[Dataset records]

○ ○ ○ ○ ○ ○ ○

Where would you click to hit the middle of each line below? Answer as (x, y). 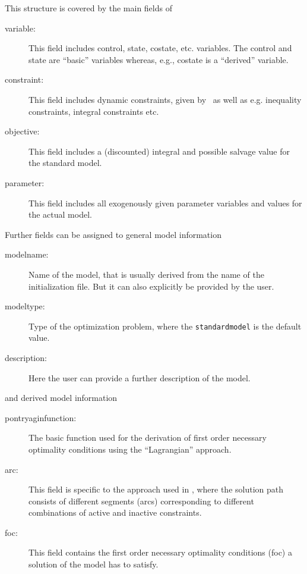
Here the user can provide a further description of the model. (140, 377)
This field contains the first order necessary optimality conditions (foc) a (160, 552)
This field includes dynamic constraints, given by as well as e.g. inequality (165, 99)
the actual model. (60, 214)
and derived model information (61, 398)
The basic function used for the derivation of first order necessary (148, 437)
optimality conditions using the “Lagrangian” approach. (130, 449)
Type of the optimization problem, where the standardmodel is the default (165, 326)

○ ○ ○ ○ ○ ○ ○

Work item: A verbatim reproduction of each entry is expected, with every picture omitted.

Task answer:
Where would you click to hit the middle of each line below? Answer as (x, y). 
Here the user can provide a further description of the model. (140, 377)
This field contains the first order necessary optimality conditions (foc) a (160, 552)
This field includes dynamic constraints, given by as well as e.g. inequality (165, 99)
the actual model. (60, 214)
and derived model information (61, 398)
The basic function used for the derivation of first order necessary (148, 437)
optimality conditions using the “Lagrangian” approach. (130, 449)
Type of the optimization problem, where the standardmodel is the default (165, 326)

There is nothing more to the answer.